Deux jeunes femmes de l’institution, Elizabeth Levi, âgée de vingt ans, et Esther Solomon, âgée de dix-huit ans, ont embarqué sur le Birman en octobre 1841 et sont arrivées trois mois plus tard à destination.

Le 1er juin 1842, Wellington célébra son premier mariage juif lorsque Benjamin Levy prit Esther Solomon pour épouse.

Avant les grandes fêtes de 1842, le judaïsme londonien était en proie à l’agonie et ses espoirs d’un soulagement par la migration de la pression exercée sur ses fonds caritatifs et ses institutions publiques.

En consultation avec son ami Sir Isaac Lyon Goldsmid, l’éminent juif londonien Abraham Hort, sénateur, largement connu pour son dévouement à sa foi, sa philanthropie et son service public, avait décidé de migrer avec tous les membres de sa famille pour rejoindre ses deux fils à Port Nicholson. Il attendait avec impatience de faciliter la migration des Juifs dans le besoin, en particulier des Allemands qui, à l’époque, étaient durement éprouvés par leur gouvernement et par l’importation de missionnaires.

En tant qu’homme qui avait occupé les postes les plus élevés à la Duke’s Place Synagogue et aux conseils de charité, il reçut la bénédiction spéciale du Grand Rabbin d’Angleterre, Solomon Herschell, et une autorisation écrite de sa part pour établir une congrégation à Wellington et pour promouvoir le judaïsme de la manière qui lui semblait appropriée.

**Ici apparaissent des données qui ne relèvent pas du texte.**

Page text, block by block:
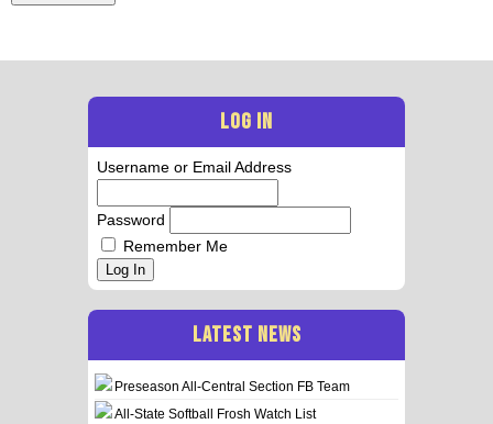
LOG IN
Username or Email Address
Password
Remember Me
Log In
LATEST NEWS
Preseason All-Central Section FB Team
All-State Softball Frosh Watch List

Au cours de la première semaine de septembre 1842, Hort embarqua à bord du Prince de Galles avec sa femme, ses cinq filles et son gendre, Solomon Mocatta, qui était marié à sa fille aînée et qui l’avait aidé dans ses activités publiques. Un Samuel Joseph est également monté à bord du navire. Hort n’a eu aucune difficulté au sujet de la nourriture cachère, car il a pris avec lui un jeune homme d’environ dix-neuf ans du Neveh Zedek, David M. Isaacs, dans la capacité de Shohet, Mohel et Hazzan.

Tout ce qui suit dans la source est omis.